Problem to work on: Starting with the line that has "industry shows extraordinary" in the records below and ending with the line that has "Large choc holder", output those lines exactly and nothing more; omit the pictures.
═══ Data for this exercise ═══
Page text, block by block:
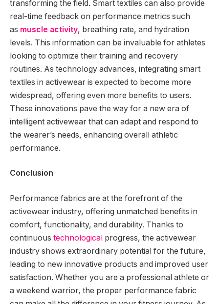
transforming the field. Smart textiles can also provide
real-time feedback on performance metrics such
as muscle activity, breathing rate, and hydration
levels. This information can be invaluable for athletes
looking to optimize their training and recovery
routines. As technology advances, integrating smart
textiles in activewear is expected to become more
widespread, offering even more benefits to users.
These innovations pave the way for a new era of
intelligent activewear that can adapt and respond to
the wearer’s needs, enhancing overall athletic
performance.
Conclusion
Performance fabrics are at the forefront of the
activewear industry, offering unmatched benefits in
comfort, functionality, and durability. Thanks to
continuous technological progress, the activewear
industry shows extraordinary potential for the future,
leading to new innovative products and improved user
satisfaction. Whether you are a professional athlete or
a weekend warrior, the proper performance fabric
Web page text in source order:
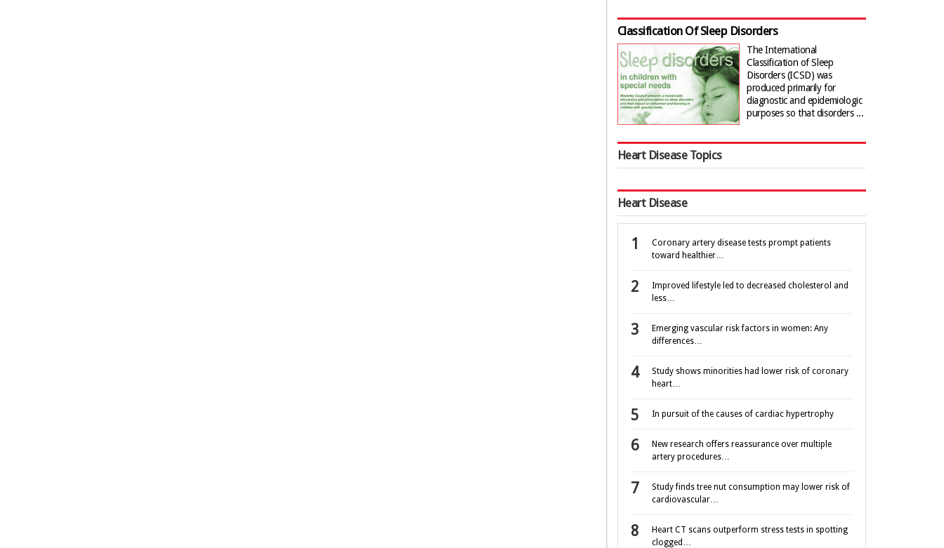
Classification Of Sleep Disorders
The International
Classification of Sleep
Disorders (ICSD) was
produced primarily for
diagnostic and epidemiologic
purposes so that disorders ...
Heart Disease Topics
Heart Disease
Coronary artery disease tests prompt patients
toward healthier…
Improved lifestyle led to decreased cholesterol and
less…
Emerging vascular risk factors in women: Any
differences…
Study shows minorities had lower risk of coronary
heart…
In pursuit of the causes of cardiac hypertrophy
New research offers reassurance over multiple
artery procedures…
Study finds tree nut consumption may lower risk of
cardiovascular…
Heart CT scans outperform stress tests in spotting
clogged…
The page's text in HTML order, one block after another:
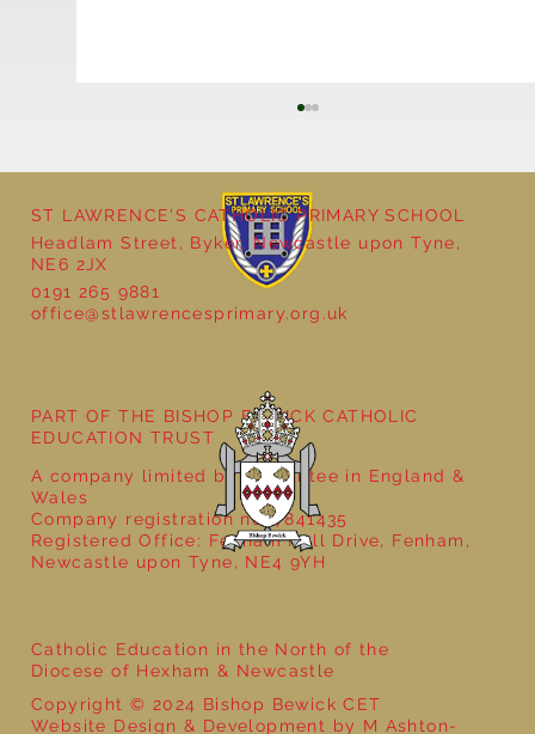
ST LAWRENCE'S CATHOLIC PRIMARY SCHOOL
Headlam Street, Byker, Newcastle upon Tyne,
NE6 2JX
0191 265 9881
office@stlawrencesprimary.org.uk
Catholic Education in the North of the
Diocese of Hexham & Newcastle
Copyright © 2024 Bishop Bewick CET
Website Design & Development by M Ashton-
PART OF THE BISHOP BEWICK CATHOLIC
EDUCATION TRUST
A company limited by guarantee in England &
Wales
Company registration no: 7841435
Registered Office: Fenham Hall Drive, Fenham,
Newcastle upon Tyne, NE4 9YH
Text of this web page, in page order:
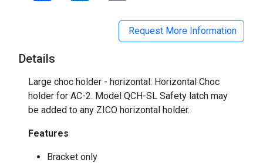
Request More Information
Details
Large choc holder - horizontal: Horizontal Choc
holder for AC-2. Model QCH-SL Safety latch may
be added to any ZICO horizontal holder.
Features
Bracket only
═══
Response to this task:
industry shows extraordinary potential for the future,
leading to new innovative products and improved user
satisfaction. Whether you are a professional athlete or
a weekend warrior, the proper performance fabric
Web page text in source order:
Classification Of Sleep Disorders
The International
Classification of Sleep
Disorders (ICSD) was
produced primarily for
diagnostic and epidemiologic
purposes so that disorders ...
Heart Disease Topics
Heart Disease
Coronary artery disease tests prompt patients
toward healthier…
Improved lifestyle led to decreased cholesterol and
less…
Emerging vascular risk factors in women: Any
differences…
Study shows minorities had lower risk of coronary
heart…
In pursuit of the causes of cardiac hypertrophy
New research offers reassurance over multiple
artery procedures…
Study finds tree nut consumption may lower risk of
cardiovascular…
Heart CT scans outperform stress tests in spotting
clogged…
The page's text in HTML order, one block after another:
ST LAWRENCE'S CATHOLIC PRIMARY SCHOOL
Headlam Street, Byker, Newcastle upon Tyne,
NE6 2JX
0191 265 9881
office@stlawrencesprimary.org.uk
Catholic Education in the North of the
Diocese of Hexham & Newcastle
Copyright © 2024 Bishop Bewick CET
Website Design & Development by M Ashton-
PART OF THE BISHOP BEWICK CATHOLIC
EDUCATION TRUST
A company limited by guarantee in England &
Wales
Company registration no: 7841435
Registered Office: Fenham Hall Drive, Fenham,
Newcastle upon Tyne, NE4 9YH
Text of this web page, in page order:
Request More Information
Details
Large choc holder - horizontal: Horizontal Choc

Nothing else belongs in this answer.